Though recorded in 1976, the resulting Raven album would not be released until 1980, and then on the German Line Records label. Cipollina sold the Raven album to Line while on a tour of Germany with Nick Gravenites, the blues-rock singer, who had produced and played with Quicksilver. It was one of many tours he would undertake with Gravenites, another association that lasted until his death.

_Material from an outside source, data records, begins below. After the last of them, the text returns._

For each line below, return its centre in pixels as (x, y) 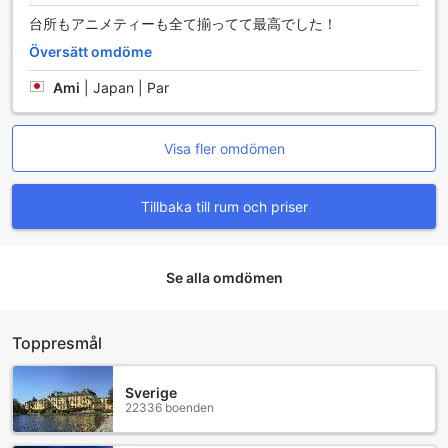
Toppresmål (57, 343)
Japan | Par (131, 88)
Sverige (151, 392)
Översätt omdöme (90, 52)
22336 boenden (169, 407)
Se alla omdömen (224, 278)
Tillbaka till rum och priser (224, 207)
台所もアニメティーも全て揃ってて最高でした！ (183, 24)
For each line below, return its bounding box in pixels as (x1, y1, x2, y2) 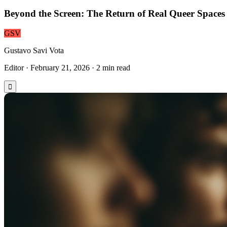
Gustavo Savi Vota (4, 46, 64, 55)
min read (100, 63, 130, 72)
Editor (4, 63, 24, 72)
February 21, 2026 (30, 63, 90, 72)
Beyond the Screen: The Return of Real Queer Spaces (4, 8, 225, 19)
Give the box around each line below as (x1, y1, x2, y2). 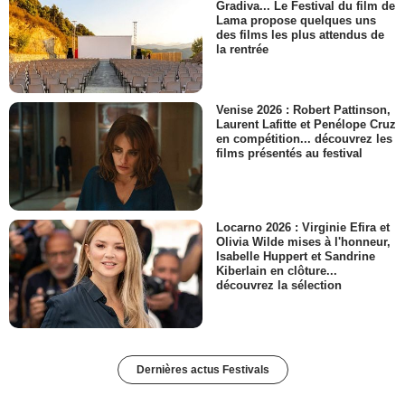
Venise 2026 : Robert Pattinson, (216, 102, 391, 117)
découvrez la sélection (216, 278, 342, 293)
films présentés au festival (216, 146, 363, 160)
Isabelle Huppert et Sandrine (216, 250, 375, 264)
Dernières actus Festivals (136, 363, 269, 377)
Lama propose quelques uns (216, 14, 376, 28)
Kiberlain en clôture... (216, 264, 337, 278)
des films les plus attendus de (216, 28, 384, 42)
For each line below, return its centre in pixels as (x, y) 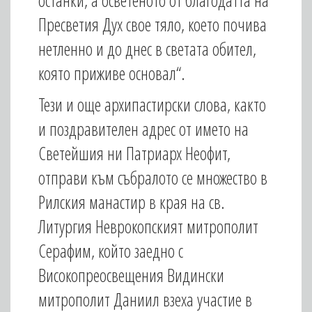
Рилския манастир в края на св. (132, 202)
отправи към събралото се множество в (153, 178)
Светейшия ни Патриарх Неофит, (134, 153)
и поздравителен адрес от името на (143, 129)
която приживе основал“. (112, 73)
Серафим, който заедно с (111, 251)
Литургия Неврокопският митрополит (148, 226)
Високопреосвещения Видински (131, 275)
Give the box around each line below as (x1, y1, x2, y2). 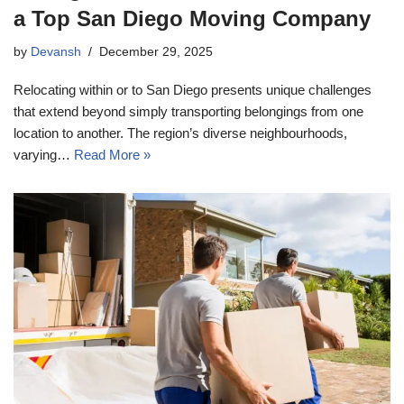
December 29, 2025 (99, 44, 213, 59)
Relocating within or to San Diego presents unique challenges (14, 81, 372, 97)
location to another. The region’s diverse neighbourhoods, (14, 124, 347, 141)
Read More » (74, 146, 151, 162)
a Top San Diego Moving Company (14, 5, 371, 31)
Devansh (31, 44, 81, 59)
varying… (14, 146, 74, 162)
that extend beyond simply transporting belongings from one (14, 103, 363, 119)
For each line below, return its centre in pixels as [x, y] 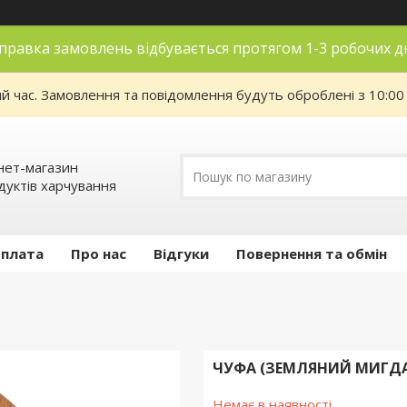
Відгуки [181, 253]
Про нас [99, 253]
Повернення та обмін [312, 253]
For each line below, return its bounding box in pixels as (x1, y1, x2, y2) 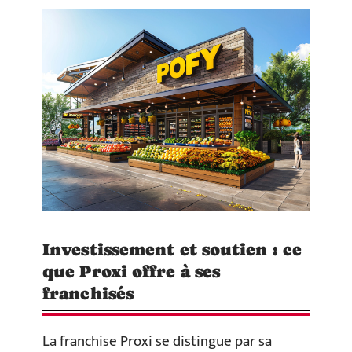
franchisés (42, 284, 134, 304)
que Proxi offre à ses (42, 262, 221, 282)
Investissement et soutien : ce (42, 240, 302, 260)
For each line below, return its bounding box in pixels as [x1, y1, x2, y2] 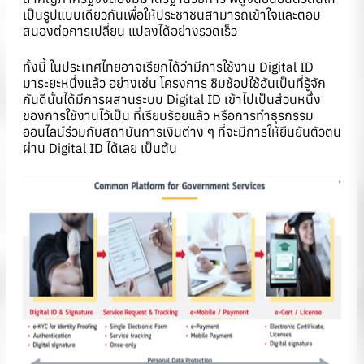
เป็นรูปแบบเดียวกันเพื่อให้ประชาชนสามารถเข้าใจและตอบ [23, 6, 321, 24]
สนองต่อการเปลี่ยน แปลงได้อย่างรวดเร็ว [23, 23, 237, 40]
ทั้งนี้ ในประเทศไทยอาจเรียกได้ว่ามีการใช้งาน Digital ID [23, 58, 314, 76]
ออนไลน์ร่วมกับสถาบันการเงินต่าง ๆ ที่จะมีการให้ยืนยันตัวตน [23, 123, 341, 141]
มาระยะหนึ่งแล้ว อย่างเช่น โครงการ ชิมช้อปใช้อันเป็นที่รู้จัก [23, 75, 326, 92]
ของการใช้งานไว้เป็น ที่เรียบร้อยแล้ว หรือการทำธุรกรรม [23, 107, 314, 124]
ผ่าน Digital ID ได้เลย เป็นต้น [23, 140, 177, 157]
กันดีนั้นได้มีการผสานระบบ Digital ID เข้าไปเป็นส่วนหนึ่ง [23, 91, 321, 108]
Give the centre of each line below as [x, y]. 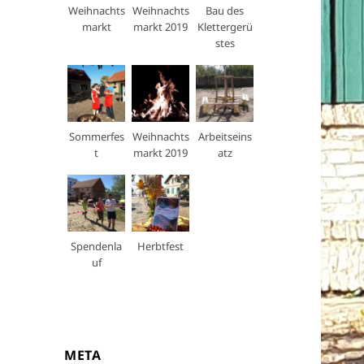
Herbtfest [161, 247]
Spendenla [97, 247]
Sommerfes [96, 137]
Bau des [225, 11]
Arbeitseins [225, 137]
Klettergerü [225, 27]
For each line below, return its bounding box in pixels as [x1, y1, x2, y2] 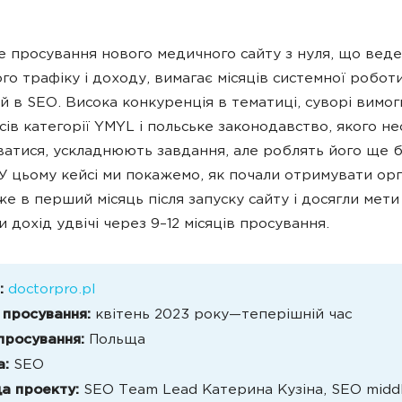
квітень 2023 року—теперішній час [95, 308, 352, 323]
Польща [89, 333, 145, 348]
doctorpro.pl [8, 283, 95, 298]
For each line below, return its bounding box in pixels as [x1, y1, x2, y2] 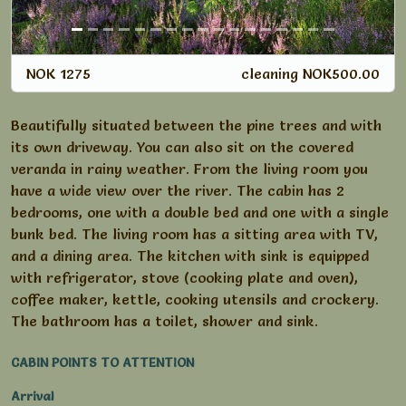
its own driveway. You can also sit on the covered [11, 138, 353, 157]
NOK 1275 [26, 64, 91, 83]
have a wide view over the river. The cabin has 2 [11, 181, 344, 200]
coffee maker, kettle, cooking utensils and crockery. [11, 290, 379, 309]
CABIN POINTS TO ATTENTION [11, 354, 194, 372]
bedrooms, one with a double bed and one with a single [11, 203, 389, 222]
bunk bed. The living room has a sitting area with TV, [11, 225, 378, 244]
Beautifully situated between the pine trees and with [11, 116, 382, 135]
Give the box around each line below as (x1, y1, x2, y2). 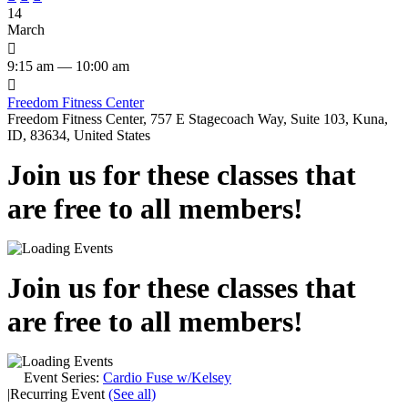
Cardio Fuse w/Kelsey (103, 369, 231, 385)
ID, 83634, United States (7, 127, 150, 143)
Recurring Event (10, 385, 108, 402)
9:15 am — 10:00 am (7, 57, 129, 74)
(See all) (108, 385, 156, 402)
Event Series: (24, 369, 103, 385)
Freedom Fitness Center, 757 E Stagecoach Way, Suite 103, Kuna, (7, 110, 388, 127)
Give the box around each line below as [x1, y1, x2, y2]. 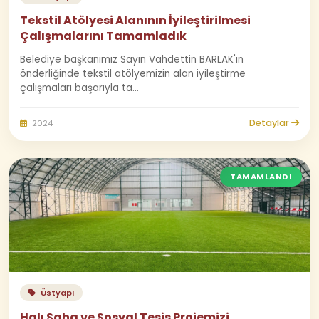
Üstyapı [38, 287, 74, 298]
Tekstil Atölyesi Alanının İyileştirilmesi [20, 12, 251, 28]
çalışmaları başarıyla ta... [20, 81, 139, 95]
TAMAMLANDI [230, 171, 292, 182]
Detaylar [249, 117, 291, 129]
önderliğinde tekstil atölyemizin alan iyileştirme [20, 67, 246, 80]
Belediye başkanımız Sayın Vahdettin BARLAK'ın [20, 53, 244, 66]
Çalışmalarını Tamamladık [20, 28, 187, 44]
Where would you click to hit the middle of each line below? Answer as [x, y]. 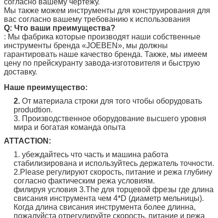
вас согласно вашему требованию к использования [97, 19]
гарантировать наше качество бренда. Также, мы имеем [106, 54]
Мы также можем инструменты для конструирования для [107, 10]
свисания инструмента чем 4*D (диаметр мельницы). [109, 198]
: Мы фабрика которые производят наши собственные [102, 36]
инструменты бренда [42, 45]
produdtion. [33, 109]
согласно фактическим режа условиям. [84, 181]
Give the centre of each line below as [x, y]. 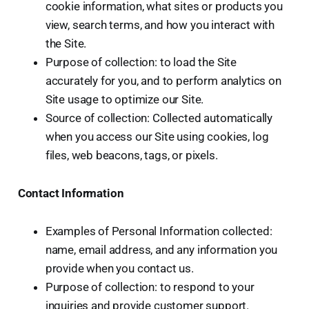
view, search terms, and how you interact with [160, 24]
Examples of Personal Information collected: [159, 231]
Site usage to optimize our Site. [124, 99]
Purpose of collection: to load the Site [141, 62]
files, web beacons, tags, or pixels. [131, 155]
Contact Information [71, 193]
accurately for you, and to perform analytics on [163, 80]
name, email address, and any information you [161, 249]

Along with his work with Dolan and Gravenites, Cipollina continued to do extensive studio work throughout the 1980s, and to play in San Francisco-based bands in a bewildering profusion. Bands like Thunder and Lightning and Problem Child, with whom Cipollina frequently played on the Bay Area club circuit, never recorded. But other bands, such as the Ghosts, the post-Grateful Dead band led by Keith and Donna Godchaux, did make records. The Ghosts metamorphosed into the Heart of Gold Band after Keith Godchaux’s death and, eventually, into Zero, which issued an album on Relix Records in 1987. Another major affiliation for Cipollian was the Dinosaurs, a band consisting of former members of various San Francisco bands, including former Country Joe And The Fish guitarist Barry Melton, that eventually issued an album on Relix in 1988.
Despite this activity, Cipollina was in declining health. He was sidelined for three months in 1988 due to respiratory problems. When traveling, he reportedly used wheelchairs in airports because he couldn’t walk long distances. The steroids prescribed by doctors for his disease weakened his hip bones, forcing him to use crutches offstage, and he usually sat while playing. Of course, performing in smoke-filled clubs was bad for his health, but he refused to stop playing, even completing a tour of Greece with Gravenites this spring. On Monday, May 29, 1989 he was rushed to Marin General Hospital after an asthma attack. He died in the later evening hours.
Cipollina was cremated and his ashes were spread on Mt. Tamalpais in San Francisco on June 1. He had been scheduled to play with Thunder and Lightning at the Chi Chi Club in San Francisco on June 2, and Gravenites and his band Animal Mind, joined by Mario Cipollina and Greg Elmore, played a tribute show instead. But no one in the room could have played guitar like John Cipollina. No one ever did. Rolling Stone Magazine rated him nr. 32 on the list of best guitar players.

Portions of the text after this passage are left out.